■杉山神社は、横浜市内でも旧武蔵の国に属する地域、及び川崎市・稲城市・町田市に分布します。
(戸塚区・瀬谷区・泉区・栄区、そして港南区の一部は相模の国に属します) 1800年代の始めに書かれた「新編武蔵風土記稿」によりますと、当時、杉山神社は
70数社ありました。現在「杉山**」として宗教法人登録されている神社は
44社、その内横浜市内には
35社あります。その差分約30社は明治以降に他の神社と合併したか、或いは社名を変更したものと考えられます。

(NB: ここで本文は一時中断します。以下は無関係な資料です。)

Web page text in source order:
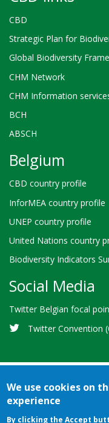
CBD
Strategic Plan for
Global Biodiversity
CHM Network
CHM Information
BCH
ABSCH
Belgium
CBD country profile
InforMEA country profile
UNEP country profile
United Nations country
Biodiversity Indicators
Social Media
Twitter Belgian focal
Twitter Convention
Credits
We use cookies on
experience
By clicking the Accept
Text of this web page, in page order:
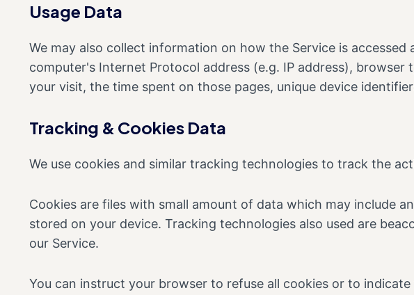
Usage Data
We may also collect information on how the Service is
computer's Internet Protocol address (e.g. IP address),
your visit, the time spent on those pages, unique device
Tracking & Cookies Data
We use cookies and similar tracking technologies to track the
Cookies are files with small amount of data which may include
stored on your device. Tracking technologies also used are
our Service.
You can instruct your browser to refuse all cookies or to
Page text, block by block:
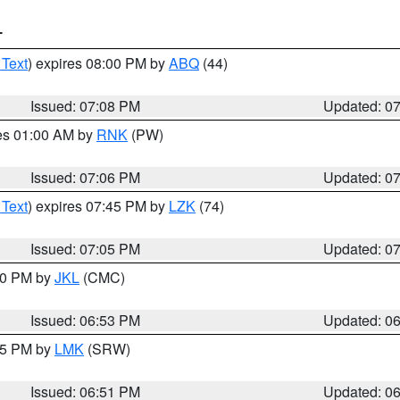
) expires 08:00 PM byABQ (44)
Issued: 07:08 PM
Updated:
01:00 AM by RNK (PW)
Issued: 07:06 PM
Updated:
) expires 07:45 PM by LZK (74)
Issued: 07:05 PM
Updated:
PM byJKL (CMC)
Issued: 06:53 PM
Updated:
PM by LMK (SRW)
Issued: 06:51 PM Updated:
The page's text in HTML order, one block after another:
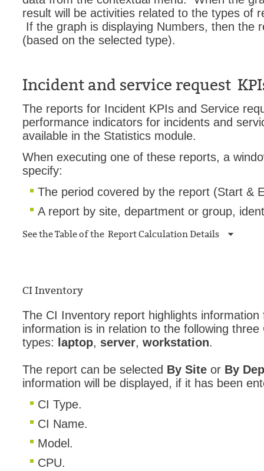
result will be activities related to the types of
If the graph is displaying Numbers, then the
(based on the selected type).
Incident and service request
The reports for Incident KPIs and Service
performance indicators for incidents and
available in the Statistics module.
When executing one of these reports, a
specify:
The period covered by the report (Start &
A report by site, department or group,
See the Table of the Report Calculation Details
CI Inventory
The CI Inventory report highlights
information is in relation to the following three
types:
laptop, server, workstation.
The report can be selected By Site or By
information will be displayed, if it has been
CI Type.
CI Name.
Model.
CPU.
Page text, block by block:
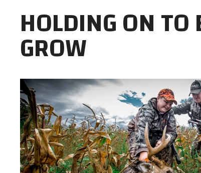
HOLDING ON
GROW
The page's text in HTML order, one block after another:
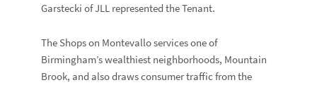
Garstecki of JLL represented the Tenant.
The Shops on Montevallo services one of
Birmingham’s wealthiest neighborhoods, Mountain
Brook, and also draws consumer traffic from the
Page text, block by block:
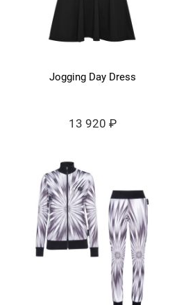
Jogging Day Dress
13 920 ₽
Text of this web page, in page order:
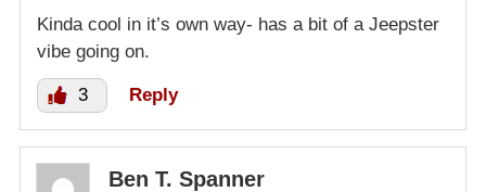
Kinda cool in it’s own way- has a bit of a Jeepster
vibe going on.
3 Reply
Ben T. Spanner
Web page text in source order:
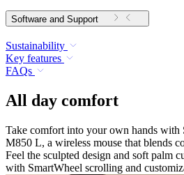
Software and Support
Sustainability
Key features
FAQs
All day comfort
Take comfort into your own hands with
M850 L, a wireless mouse that blends
Feel the sculpted design and soft palm
with SmartWheel scrolling and
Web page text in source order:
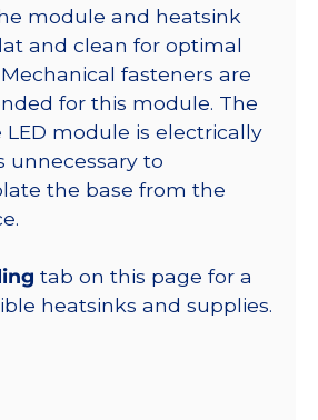
module and heatsink
and clean for optimal
fasteners are
for this module. The
module is electrically
unnecessary to
the base from the
tab on this page for a
heatsinks and supplies.
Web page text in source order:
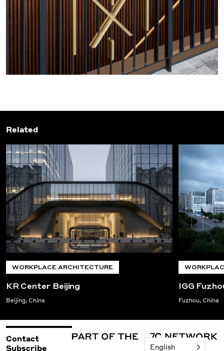
Related
WORKPLACE ARCHITECTURE
KR Center Beijing
Beijing, China
IGG
Fuzhou, China
Contact
Subscribe
English
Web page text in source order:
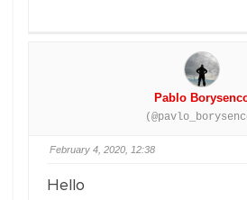
Pablo
February 4, 2020, 12:38
Hello

■さて、杉山神社の名前が初めて歴史上にあらわれるのは平安時代です。『続日本後記』承和5年 (
838) 2月の条に「武蔵国都築郡の枌(杉)山神社が霊験あるをもって官弊に預かった」、同書・承和15年 (
848) 5月の条には「これまで位の無かった武蔵国の枌(杉)山名神が従五位下を授かった」とあります。また900年代の始めに成立した『延喜式』神名帳に、武蔵国四十四座「都筑郡一座
小 杉山神社」と記載されています。つまり、現在の横浜市域内で
唯一の式内社とされ、当時最も有力な神社であったことが分かります。
■では「杉山神社の本社はどこか、御祭神はだれか」昔から盛んに議論されてきましたが、未だに定説がありません。明らかなことは、杉山神社の分布が鶴見川・帷子川・大岡川の三水系、及び多摩川の右岸
(川崎寄り)に限られていること、多摩川の左岸
(東京寄り)地域は氷川神社が多いこと、杉山神社が数多く分布する旧都筑郡でありながら現在の旭区内には一社もなく他の神社の勢力が優勢であることなど、ごく一部に限られます。
■杉山神社の分布状況から「杉山の神」を奉斎する集団が、海を渡って江戸湾
(東京湾)に入り、各河川を遡りながら開発を進めたのではないかと考えたくなりますが、それも推論の域を出ません。杉山神社についての研究はまだまだこれからです。
■一般に古い歴史をもつ神社ほど、由緒や御祭神がよく分からないと言われています。つまり「杉山神社考」とは、杉山神社が古社であることの証明に他なりません。